TASK:
Output, exactly as written, the lines below starting at the line containing "pixels as (x1, y1, x2, y2)" and ending at the line containing "# original_url: (35, 37)". Drop the pictures and keep both end lines.

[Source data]
--*--

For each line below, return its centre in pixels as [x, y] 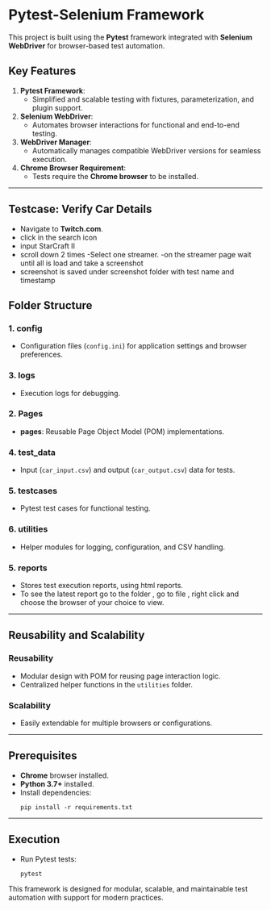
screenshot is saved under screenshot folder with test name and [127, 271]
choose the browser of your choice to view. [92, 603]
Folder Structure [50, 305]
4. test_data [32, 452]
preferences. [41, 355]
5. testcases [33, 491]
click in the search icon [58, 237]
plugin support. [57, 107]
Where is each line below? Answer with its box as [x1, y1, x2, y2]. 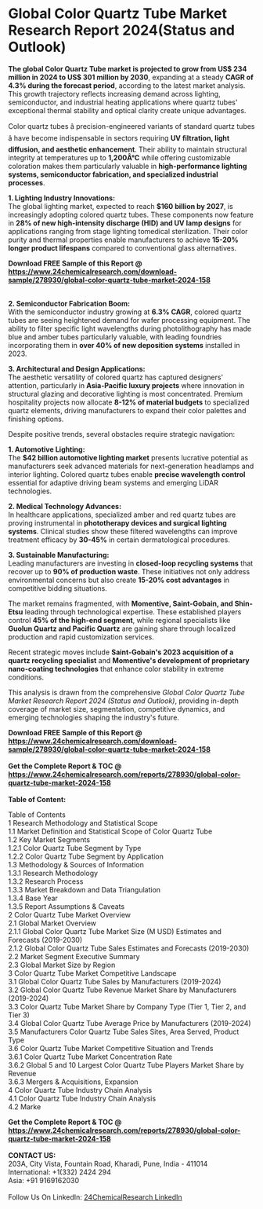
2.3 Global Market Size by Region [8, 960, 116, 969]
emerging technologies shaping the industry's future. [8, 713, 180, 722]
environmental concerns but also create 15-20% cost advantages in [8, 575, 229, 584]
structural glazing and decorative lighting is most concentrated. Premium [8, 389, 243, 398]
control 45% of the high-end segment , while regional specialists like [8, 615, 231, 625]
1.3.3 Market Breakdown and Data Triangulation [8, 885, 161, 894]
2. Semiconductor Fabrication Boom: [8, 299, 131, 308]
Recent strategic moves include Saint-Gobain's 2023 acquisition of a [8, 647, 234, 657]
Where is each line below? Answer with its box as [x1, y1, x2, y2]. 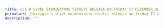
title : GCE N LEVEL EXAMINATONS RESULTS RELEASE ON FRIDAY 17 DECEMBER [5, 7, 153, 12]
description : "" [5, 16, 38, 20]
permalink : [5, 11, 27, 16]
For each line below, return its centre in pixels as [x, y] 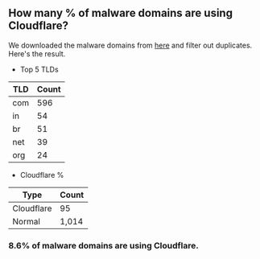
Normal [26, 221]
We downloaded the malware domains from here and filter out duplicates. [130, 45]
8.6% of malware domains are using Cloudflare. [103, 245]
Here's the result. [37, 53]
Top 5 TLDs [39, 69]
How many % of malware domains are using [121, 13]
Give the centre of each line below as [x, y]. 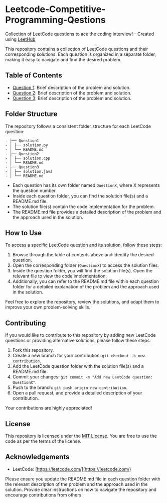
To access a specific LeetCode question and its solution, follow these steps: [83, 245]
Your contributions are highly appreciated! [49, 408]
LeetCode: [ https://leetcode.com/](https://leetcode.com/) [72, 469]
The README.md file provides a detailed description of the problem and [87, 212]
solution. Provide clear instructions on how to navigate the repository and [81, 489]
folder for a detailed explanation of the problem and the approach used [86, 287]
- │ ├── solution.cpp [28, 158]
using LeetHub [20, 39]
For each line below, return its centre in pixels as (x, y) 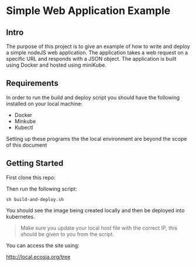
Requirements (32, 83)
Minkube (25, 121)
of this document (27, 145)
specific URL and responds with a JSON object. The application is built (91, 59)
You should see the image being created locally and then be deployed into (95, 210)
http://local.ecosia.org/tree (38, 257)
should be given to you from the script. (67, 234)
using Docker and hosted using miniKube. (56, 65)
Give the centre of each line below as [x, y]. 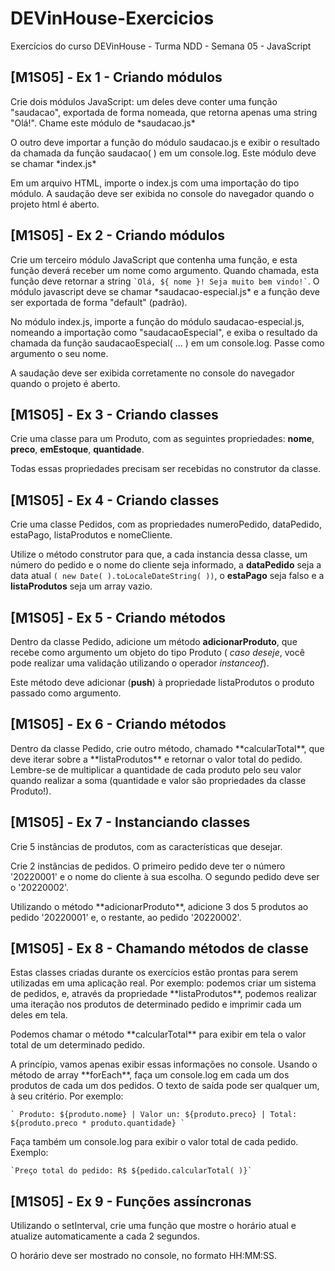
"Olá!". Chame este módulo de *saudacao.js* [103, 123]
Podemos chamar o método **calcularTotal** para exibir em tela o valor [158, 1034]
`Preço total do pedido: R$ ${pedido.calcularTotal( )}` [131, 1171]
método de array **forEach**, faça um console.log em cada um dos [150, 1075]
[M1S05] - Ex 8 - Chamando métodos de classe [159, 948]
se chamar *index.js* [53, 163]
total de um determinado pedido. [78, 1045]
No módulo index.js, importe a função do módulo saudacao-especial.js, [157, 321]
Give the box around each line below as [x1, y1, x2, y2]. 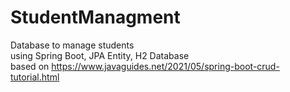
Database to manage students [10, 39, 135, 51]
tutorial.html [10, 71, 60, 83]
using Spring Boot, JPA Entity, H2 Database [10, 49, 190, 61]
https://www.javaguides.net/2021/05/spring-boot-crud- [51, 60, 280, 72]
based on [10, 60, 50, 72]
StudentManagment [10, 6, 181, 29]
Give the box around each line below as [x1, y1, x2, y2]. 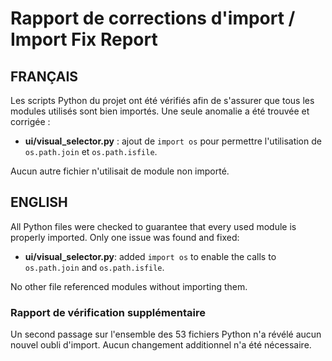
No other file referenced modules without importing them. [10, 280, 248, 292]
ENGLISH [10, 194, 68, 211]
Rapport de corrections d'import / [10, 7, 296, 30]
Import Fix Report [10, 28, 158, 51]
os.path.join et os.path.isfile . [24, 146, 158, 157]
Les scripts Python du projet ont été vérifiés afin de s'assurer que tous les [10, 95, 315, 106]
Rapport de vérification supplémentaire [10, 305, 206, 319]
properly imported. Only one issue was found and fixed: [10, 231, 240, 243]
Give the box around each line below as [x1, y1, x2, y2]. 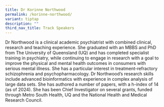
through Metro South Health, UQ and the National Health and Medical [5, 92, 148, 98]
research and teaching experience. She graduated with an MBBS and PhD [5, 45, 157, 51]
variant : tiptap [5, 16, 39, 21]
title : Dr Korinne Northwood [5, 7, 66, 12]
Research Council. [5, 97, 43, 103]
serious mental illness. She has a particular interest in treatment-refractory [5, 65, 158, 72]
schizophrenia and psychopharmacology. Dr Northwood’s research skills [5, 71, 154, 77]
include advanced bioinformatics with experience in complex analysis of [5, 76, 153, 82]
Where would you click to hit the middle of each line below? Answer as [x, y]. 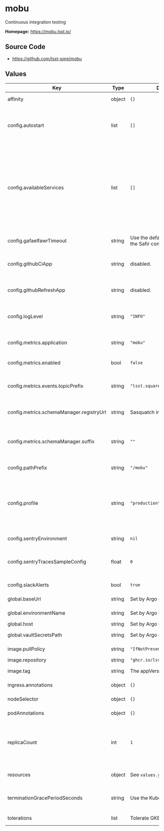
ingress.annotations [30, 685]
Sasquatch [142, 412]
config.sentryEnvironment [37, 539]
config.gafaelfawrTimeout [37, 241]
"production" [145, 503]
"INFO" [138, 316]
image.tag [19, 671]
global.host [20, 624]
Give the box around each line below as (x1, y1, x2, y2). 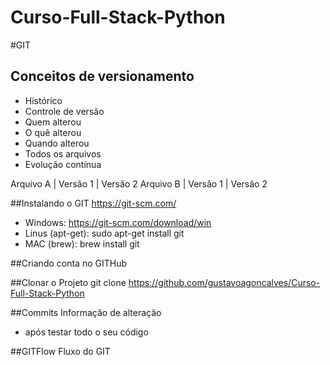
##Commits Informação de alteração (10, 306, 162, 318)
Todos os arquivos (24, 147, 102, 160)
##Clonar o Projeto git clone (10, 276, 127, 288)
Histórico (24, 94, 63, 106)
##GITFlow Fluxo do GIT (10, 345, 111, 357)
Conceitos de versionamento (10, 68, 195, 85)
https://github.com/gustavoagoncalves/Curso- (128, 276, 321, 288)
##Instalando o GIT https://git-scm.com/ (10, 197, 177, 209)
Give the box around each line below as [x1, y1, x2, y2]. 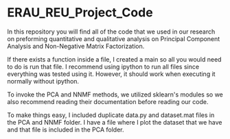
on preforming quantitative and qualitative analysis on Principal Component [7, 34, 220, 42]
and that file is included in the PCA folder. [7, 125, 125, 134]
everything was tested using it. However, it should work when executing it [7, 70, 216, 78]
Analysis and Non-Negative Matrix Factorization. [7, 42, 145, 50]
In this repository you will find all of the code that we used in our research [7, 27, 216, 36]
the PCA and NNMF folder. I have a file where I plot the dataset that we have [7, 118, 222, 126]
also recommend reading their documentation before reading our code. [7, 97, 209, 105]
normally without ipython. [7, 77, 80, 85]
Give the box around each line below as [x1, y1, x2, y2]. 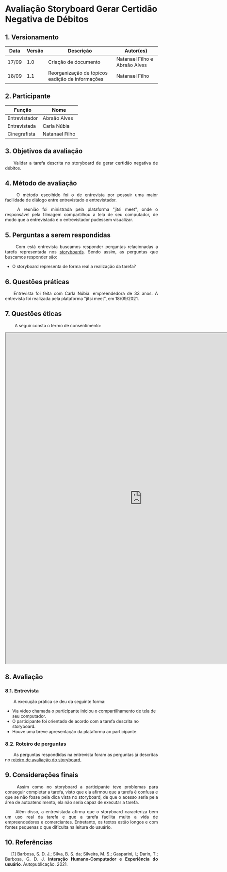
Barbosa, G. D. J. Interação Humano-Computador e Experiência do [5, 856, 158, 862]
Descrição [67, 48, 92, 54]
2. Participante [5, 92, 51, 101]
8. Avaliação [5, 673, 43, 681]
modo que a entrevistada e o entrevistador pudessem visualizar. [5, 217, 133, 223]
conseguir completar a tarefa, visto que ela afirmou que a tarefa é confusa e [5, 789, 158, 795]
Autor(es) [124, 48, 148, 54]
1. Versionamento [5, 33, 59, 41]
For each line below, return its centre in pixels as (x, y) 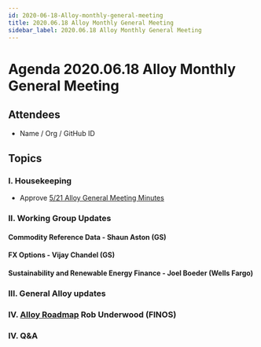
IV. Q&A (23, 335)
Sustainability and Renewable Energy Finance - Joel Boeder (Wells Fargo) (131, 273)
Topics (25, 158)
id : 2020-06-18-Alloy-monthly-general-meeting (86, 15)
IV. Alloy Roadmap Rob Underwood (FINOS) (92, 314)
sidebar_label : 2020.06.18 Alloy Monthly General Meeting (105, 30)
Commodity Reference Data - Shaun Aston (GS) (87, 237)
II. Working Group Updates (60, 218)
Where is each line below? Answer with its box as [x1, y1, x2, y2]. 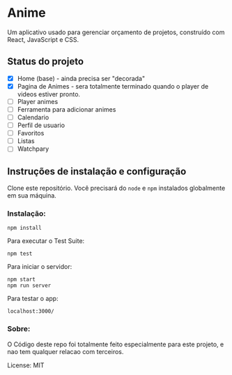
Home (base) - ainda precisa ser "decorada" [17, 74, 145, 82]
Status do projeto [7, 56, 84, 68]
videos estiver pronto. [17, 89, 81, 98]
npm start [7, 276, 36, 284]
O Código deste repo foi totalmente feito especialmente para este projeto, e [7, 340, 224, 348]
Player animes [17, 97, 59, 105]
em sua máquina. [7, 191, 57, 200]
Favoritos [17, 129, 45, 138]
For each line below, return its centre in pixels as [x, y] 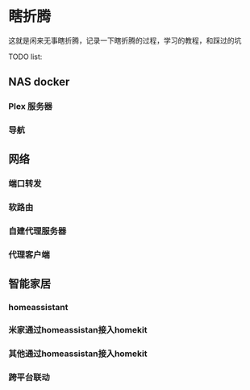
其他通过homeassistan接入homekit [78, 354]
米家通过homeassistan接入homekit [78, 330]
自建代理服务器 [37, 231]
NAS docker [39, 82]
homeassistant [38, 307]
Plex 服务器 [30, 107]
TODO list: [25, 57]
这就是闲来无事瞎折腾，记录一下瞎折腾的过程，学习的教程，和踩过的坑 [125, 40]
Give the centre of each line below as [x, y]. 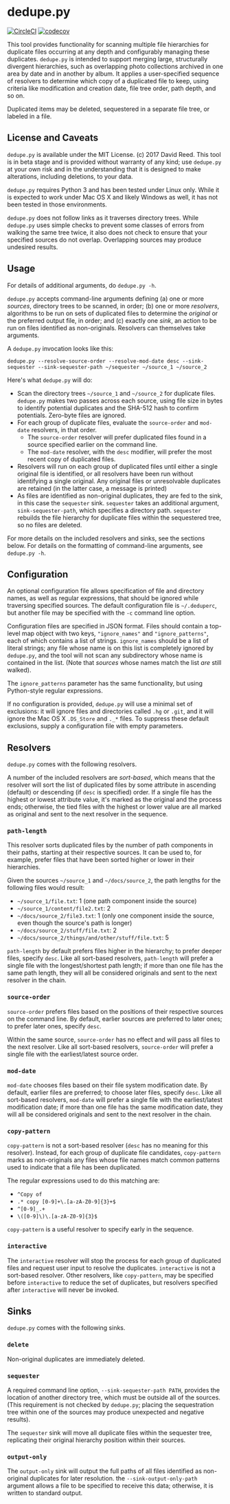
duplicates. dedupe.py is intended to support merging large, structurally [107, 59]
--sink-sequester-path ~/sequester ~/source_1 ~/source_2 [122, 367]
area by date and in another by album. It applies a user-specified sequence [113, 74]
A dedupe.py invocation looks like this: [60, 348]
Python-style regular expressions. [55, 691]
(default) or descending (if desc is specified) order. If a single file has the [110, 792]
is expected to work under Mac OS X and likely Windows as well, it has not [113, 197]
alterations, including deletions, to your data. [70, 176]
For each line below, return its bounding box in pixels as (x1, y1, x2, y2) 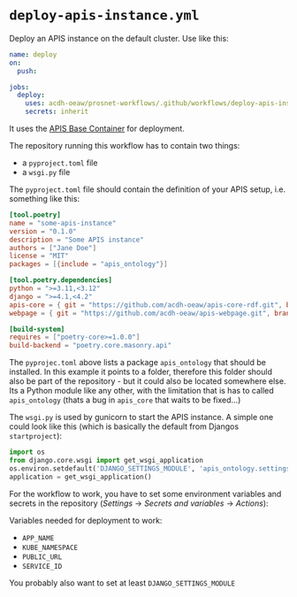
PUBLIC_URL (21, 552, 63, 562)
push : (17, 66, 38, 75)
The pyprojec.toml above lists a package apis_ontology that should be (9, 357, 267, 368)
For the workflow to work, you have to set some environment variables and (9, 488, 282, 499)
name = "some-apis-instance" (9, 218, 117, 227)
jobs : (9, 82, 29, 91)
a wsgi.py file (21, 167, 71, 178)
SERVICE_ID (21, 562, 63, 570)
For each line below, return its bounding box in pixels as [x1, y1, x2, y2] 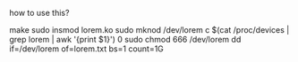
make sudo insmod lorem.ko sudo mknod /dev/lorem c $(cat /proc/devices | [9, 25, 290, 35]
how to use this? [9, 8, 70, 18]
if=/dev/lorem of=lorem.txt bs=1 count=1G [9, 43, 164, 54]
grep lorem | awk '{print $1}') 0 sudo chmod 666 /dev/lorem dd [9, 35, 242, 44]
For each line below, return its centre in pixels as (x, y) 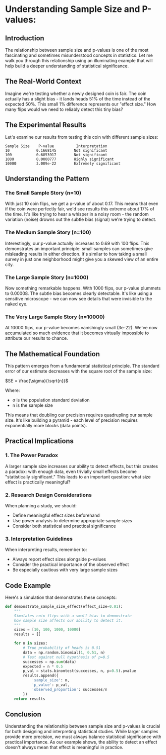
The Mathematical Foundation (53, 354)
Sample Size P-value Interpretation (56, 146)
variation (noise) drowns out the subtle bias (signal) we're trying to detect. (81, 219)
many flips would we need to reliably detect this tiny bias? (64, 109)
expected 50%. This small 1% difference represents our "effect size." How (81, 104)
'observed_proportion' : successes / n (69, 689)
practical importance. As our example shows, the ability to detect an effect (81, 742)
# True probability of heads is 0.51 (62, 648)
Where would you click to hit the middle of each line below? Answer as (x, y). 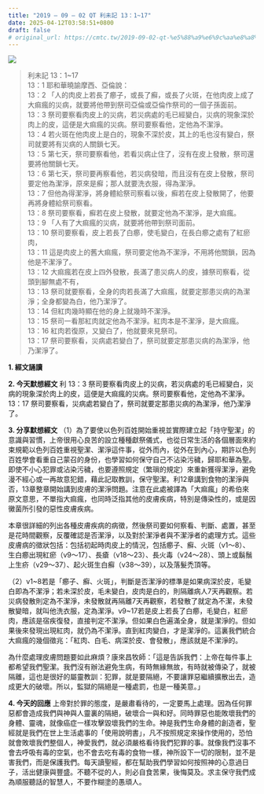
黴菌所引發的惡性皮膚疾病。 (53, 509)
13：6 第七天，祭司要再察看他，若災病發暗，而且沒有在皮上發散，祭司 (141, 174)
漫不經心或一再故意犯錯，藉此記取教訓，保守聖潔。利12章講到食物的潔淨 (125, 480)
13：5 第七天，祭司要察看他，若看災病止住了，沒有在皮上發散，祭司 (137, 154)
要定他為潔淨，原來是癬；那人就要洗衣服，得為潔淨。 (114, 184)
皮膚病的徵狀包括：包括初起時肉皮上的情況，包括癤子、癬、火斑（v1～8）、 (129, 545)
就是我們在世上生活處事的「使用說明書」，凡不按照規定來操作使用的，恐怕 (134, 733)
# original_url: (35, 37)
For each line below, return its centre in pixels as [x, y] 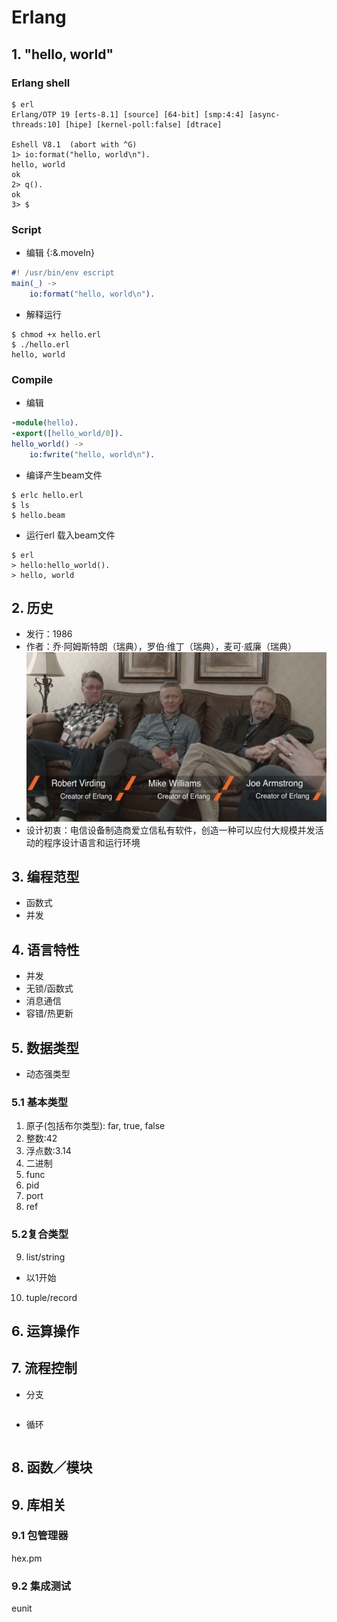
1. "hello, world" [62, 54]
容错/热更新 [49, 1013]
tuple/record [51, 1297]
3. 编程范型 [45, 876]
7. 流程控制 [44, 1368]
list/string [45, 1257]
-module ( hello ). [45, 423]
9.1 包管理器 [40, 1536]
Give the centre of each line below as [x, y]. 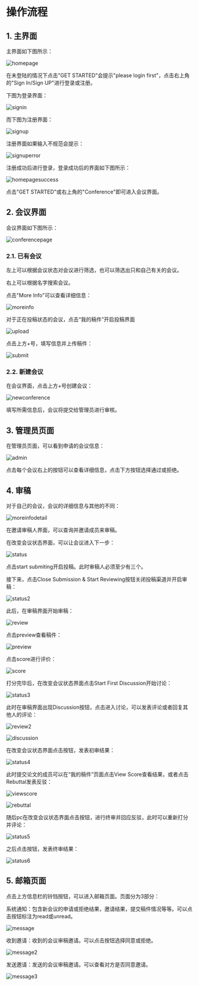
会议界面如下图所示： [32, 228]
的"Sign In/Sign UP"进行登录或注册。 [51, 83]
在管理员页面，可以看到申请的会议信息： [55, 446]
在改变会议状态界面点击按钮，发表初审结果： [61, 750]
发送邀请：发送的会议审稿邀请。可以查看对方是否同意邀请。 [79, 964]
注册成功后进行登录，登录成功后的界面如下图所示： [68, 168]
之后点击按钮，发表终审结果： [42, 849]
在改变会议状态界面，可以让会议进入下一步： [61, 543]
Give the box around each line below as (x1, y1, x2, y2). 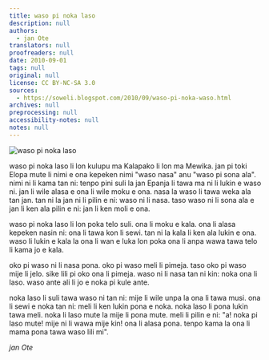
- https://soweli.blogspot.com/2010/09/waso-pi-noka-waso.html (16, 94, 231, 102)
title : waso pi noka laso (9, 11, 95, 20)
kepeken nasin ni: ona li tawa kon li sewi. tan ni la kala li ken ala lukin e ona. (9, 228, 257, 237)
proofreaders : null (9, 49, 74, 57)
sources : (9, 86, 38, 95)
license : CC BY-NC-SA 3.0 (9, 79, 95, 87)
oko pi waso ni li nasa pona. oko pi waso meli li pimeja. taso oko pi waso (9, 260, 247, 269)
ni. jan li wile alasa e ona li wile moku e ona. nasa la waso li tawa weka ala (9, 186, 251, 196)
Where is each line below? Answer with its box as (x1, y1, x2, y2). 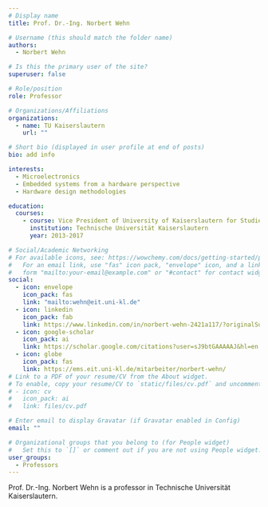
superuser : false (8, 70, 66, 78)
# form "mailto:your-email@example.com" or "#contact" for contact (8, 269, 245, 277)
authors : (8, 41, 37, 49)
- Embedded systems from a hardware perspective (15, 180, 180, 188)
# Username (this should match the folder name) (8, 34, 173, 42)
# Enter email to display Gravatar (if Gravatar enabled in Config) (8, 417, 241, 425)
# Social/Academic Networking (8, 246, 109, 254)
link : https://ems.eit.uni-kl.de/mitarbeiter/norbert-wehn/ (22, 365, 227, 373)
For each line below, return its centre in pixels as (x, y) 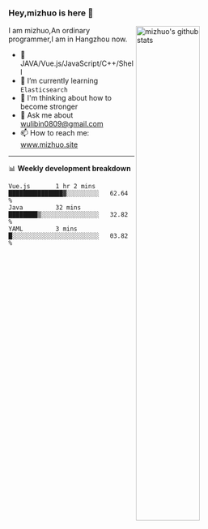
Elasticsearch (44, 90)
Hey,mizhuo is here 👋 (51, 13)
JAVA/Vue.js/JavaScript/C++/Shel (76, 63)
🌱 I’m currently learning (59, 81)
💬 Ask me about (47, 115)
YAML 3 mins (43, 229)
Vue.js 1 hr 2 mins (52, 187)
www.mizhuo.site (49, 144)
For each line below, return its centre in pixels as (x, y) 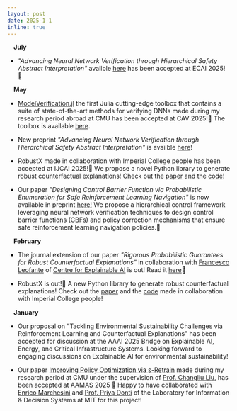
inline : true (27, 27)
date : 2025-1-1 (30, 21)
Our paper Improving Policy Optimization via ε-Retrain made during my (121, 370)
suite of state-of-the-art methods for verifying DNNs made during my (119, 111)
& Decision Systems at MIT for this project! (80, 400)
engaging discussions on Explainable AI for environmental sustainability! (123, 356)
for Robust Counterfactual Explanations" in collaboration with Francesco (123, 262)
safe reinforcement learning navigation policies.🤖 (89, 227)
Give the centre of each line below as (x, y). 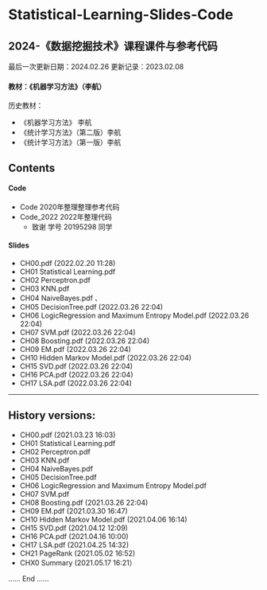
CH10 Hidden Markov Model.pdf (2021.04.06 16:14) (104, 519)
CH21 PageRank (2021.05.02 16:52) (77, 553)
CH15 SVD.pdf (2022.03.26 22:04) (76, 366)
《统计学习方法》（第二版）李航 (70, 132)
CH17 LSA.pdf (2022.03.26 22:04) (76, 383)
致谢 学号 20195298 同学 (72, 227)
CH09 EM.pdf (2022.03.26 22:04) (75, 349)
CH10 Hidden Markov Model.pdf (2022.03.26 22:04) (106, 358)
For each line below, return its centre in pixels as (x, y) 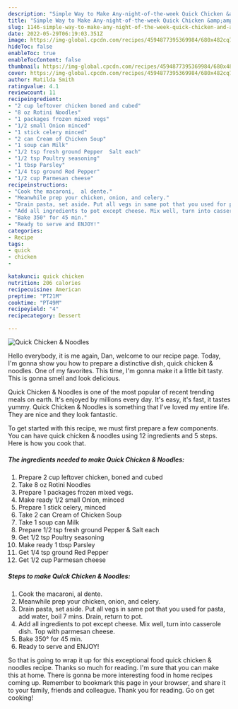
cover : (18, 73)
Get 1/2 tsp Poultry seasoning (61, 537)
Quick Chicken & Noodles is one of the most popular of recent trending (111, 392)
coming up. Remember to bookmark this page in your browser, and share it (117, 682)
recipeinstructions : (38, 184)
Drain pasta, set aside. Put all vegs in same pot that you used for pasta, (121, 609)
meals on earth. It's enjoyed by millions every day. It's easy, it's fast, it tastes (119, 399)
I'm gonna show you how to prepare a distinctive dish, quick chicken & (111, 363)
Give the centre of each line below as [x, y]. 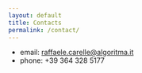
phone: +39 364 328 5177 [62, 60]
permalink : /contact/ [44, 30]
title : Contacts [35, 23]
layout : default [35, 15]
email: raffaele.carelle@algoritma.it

--*--

FINAL ANSWER:
For each line below, return its bounding box in pixels as (x1, y1, x2, y2) 
PUBLIC_URL (21, 552, 63, 562)
push : (17, 66, 38, 75)
The pyprojec.toml above lists a package apis_ontology that should be (9, 357, 267, 368)
For the workflow to work, you have to set some environment variables and (9, 488, 282, 499)
name = "some-apis-instance" (9, 218, 117, 227)
jobs : (9, 82, 29, 91)
a wsgi.py file (21, 167, 71, 178)
SERVICE_ID (21, 562, 63, 570)
For each line below, return its bounding box in pixels as [x1, y1, x2, y2] 
make sudo insmod lorem.ko sudo mknod /dev/lorem c $(cat /proc/devices | [9, 25, 290, 35]
how to use this? [9, 8, 70, 18]
if=/dev/lorem of=lorem.txt bs=1 count=1G [9, 43, 164, 54]
grep lorem | awk '{print $1}') 0 sudo chmod 666 /dev/lorem dd [9, 35, 242, 44]
For each line below, return its centre in pixels as (x, y) 
The Mathematical Foundation (53, 354)
Sample Size P-value Interpretation (56, 146)
variation (noise) drowns out the subtle bias (signal) we're trying to detect. (81, 219)
many flips would we need to reliably detect this tiny bias? (64, 109)
expected 50%. This small 1% difference represents our "effect size." How (81, 104)
'observed_proportion' : successes / n (69, 689)
practical importance. As our example shows, the ability to detect an effect (81, 742)
# True probability of heads is 0.51 (62, 648)
Where would you click to hit the middle of each line below? Answer as (x, y). 
黴菌所引發的惡性皮膚疾病。 (53, 509)
13：6 第七天，祭司要再察看他，若災病發暗，而且沒有在皮上發散，祭司 (141, 174)
漫不經心或一再故意犯錯，藉此記取教訓，保守聖潔。利12章講到食物的潔淨 (125, 480)
13：5 第七天，祭司要察看他，若看災病止住了，沒有在皮上發散，祭司 (137, 154)
要定他為潔淨，原來是癬；那人就要洗衣服，得為潔淨。 (114, 184)
皮膚病的徵狀包括：包括初起時肉皮上的情況，包括癤子、癬、火斑（v1～8）、 (129, 545)
就是我們在世上生活處事的「使用說明書」，凡不按照規定來操作使用的，恐怕 (134, 733)
# original_url: (35, 37)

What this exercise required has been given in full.